Exercise aim: Find the lines below that contain "selección" and tally them. Return only the total.

• • • •

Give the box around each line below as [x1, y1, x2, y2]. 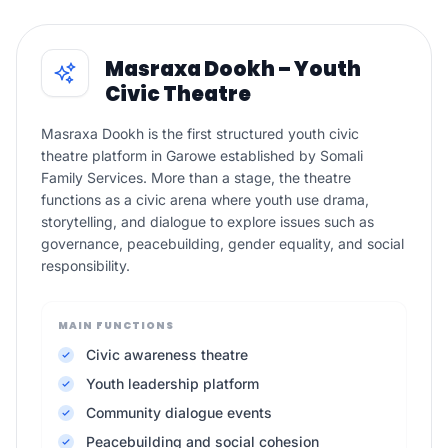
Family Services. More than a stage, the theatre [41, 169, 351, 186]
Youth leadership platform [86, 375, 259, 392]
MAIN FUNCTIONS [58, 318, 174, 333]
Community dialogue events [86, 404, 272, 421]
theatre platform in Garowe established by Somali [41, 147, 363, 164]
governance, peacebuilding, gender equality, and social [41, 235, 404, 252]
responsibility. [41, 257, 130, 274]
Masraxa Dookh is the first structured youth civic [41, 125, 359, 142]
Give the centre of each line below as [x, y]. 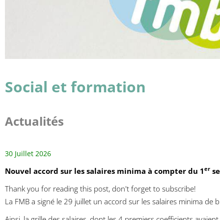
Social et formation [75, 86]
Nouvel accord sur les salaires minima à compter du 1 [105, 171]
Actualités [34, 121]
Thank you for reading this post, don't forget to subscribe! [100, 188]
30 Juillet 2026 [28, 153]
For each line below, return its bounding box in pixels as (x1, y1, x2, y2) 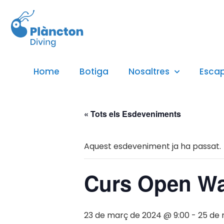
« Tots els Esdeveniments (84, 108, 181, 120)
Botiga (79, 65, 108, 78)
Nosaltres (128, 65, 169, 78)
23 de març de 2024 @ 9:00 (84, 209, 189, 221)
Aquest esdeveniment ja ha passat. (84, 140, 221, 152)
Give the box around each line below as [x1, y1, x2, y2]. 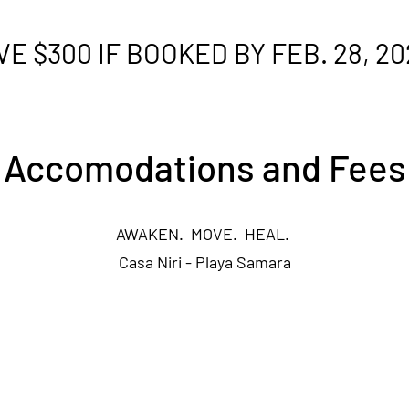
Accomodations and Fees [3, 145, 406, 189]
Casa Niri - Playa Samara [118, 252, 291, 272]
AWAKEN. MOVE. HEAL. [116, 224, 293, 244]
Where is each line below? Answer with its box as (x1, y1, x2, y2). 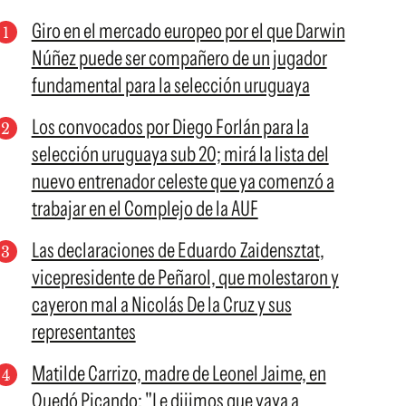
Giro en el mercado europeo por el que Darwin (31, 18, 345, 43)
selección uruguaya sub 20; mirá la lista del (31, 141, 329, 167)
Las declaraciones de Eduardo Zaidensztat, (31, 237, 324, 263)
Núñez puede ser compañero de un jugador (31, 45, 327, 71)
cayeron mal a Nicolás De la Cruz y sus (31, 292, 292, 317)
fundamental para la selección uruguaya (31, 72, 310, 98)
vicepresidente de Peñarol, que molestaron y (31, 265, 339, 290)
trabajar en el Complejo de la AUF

• • • •

Answer space: 2